The popularity of (word) embeddings has not come to an end yet. Especially for information retrieval lots of ideas from embeddings are borrowed and now called ‘Neural IR’. We like the idea and also conducted several experiments with word embeddings to group items into folders, or equivalently, to predict a set of arbitrary labels. Recently a new paper [arxiv:1608.06651] described very similar ideas to our folder approach, but instead of folders they want to assign documents to experts. But despite the different vocabulary, the goal is the same. They say that all experts -folders- are equally important which means they predict every folder with a probability of 1/#experts. Instead of using a noise-contrastive/neg sampling loss, they use the NLL loss to predict all experts (see blog). The idea to re-shape the probability of the experts to be multi-modal instead of uni-modal is clever, but has been used before.
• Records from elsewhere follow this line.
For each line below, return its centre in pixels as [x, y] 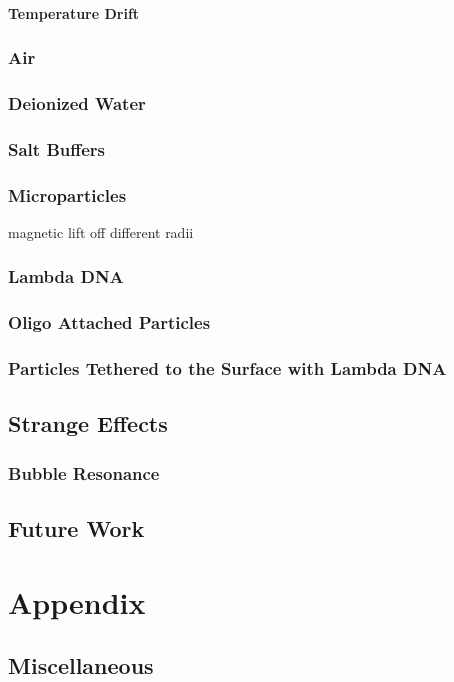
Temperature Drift [74, 12]
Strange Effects [88, 423]
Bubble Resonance [84, 472]
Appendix [77, 601]
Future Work [76, 528]
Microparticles [67, 194]
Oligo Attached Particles [109, 322]
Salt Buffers [57, 148]
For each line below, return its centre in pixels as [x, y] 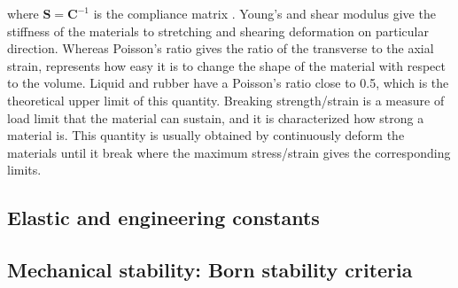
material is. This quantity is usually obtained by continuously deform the [206, 135]
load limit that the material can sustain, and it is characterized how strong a [216, 117]
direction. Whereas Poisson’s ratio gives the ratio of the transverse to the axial [221, 48]
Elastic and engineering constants [163, 218]
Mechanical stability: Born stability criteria [210, 270]
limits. [24, 170]
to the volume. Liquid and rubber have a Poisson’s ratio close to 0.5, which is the [228, 83]
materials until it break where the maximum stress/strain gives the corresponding [229, 152]
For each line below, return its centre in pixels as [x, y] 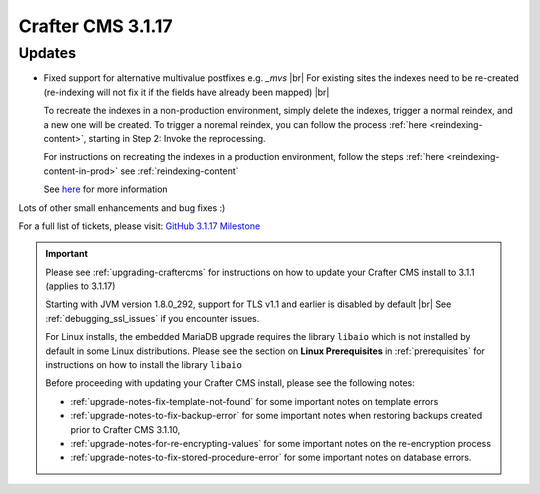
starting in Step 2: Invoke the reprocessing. [177, 138]
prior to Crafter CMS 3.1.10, [125, 429]
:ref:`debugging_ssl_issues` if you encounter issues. [152, 318]
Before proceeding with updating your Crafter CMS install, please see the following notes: [230, 383]
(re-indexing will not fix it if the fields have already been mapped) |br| [186, 92]
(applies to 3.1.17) [80, 286]
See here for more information [106, 189]
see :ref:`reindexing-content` [179, 171]
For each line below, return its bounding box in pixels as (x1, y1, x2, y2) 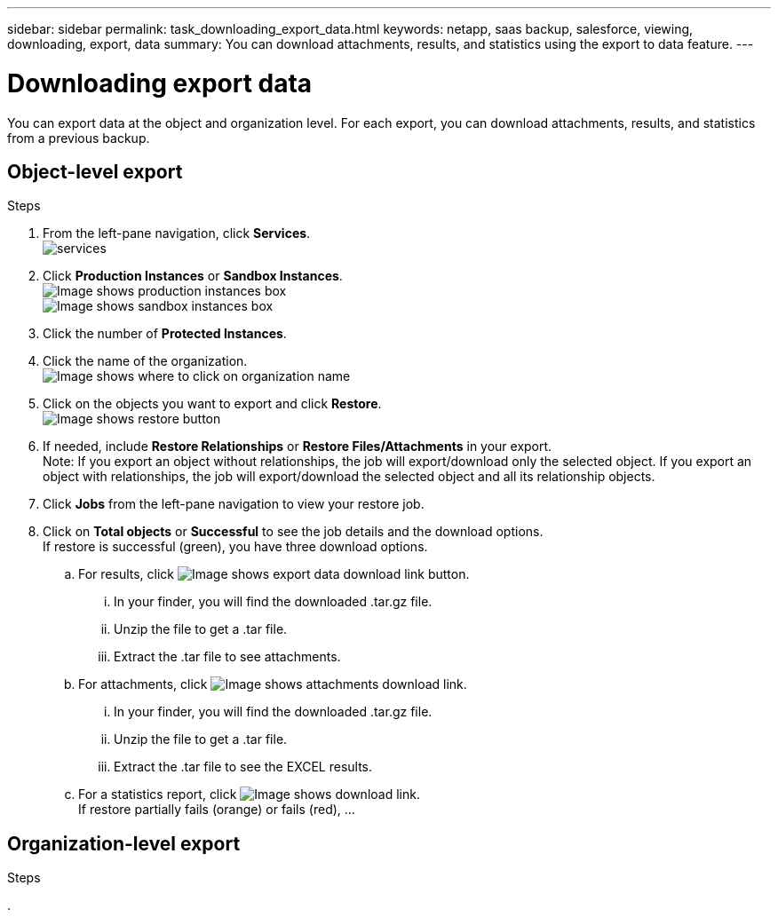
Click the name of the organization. (43, 353, 248, 369)
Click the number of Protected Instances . (43, 326, 287, 342)
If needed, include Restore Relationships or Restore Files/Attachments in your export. (43, 439, 552, 455)
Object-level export (7, 160, 183, 183)
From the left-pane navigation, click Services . (43, 225, 311, 241)
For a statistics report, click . (78, 787, 420, 802)
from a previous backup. (7, 130, 150, 146)
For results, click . (78, 566, 470, 582)
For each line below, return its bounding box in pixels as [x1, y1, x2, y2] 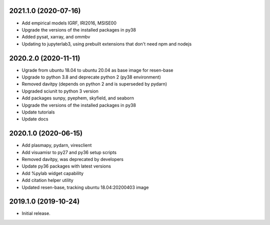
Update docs [21, 116, 48, 122]
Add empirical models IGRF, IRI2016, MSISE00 [21, 20, 117, 26]
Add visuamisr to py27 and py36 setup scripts [21, 149, 117, 155]
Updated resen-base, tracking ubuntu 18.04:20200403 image [21, 184, 149, 190]
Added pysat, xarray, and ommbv [21, 34, 90, 40]
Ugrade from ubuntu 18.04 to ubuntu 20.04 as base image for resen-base [21, 67, 173, 73]
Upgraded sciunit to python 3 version [21, 88, 98, 94]
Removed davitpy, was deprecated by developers [21, 156, 123, 162]
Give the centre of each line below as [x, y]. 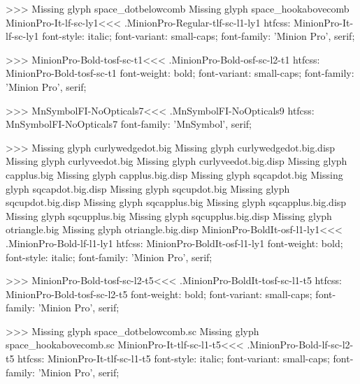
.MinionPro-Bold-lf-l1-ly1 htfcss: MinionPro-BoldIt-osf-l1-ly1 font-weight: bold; [174, 243]
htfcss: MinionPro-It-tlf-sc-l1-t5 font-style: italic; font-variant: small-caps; [174, 359]
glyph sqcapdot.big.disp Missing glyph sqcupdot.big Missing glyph [148, 188]
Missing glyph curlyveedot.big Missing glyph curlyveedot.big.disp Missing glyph [177, 161]
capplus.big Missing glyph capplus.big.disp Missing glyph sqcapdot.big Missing [174, 174]
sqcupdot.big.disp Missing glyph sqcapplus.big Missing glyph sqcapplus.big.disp [176, 202]
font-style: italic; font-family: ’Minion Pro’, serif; [109, 257]
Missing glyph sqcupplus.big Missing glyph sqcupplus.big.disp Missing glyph [169, 215]
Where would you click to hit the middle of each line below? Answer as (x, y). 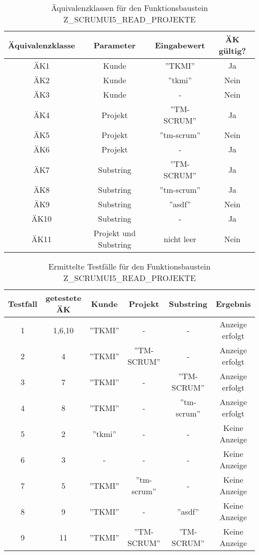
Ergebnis (233, 303)
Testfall (23, 303)
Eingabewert (180, 45)
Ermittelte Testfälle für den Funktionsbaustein (129, 266)
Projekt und (115, 233)
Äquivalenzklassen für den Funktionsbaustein (129, 8)
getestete (64, 298)
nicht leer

However, for our data, we got the impression that the learning is not stable. For instance, if we assume that a movie should be assigned to two folders: horror and scifi, we get predictions of horror=0.54, scifi=0.45 one epoch, but horror=0.85, scifi=0.13 the other. Stated differently, there are strong forces that compete for the equilibrium but the model is not powerful enough to satisfy all constraints simultaneously. As a result, we get predictions that vary a lot, even if the model gives high probability to the correct folders.
The next step is to find out what is going on here. Maybe we just need more training steps to allow the model to settle down? Or maybe we need more dimensions for the embedding? It is also not unlikely that we need to perform adjusted sampling to address the issue of the
long-tail for the feature distribution.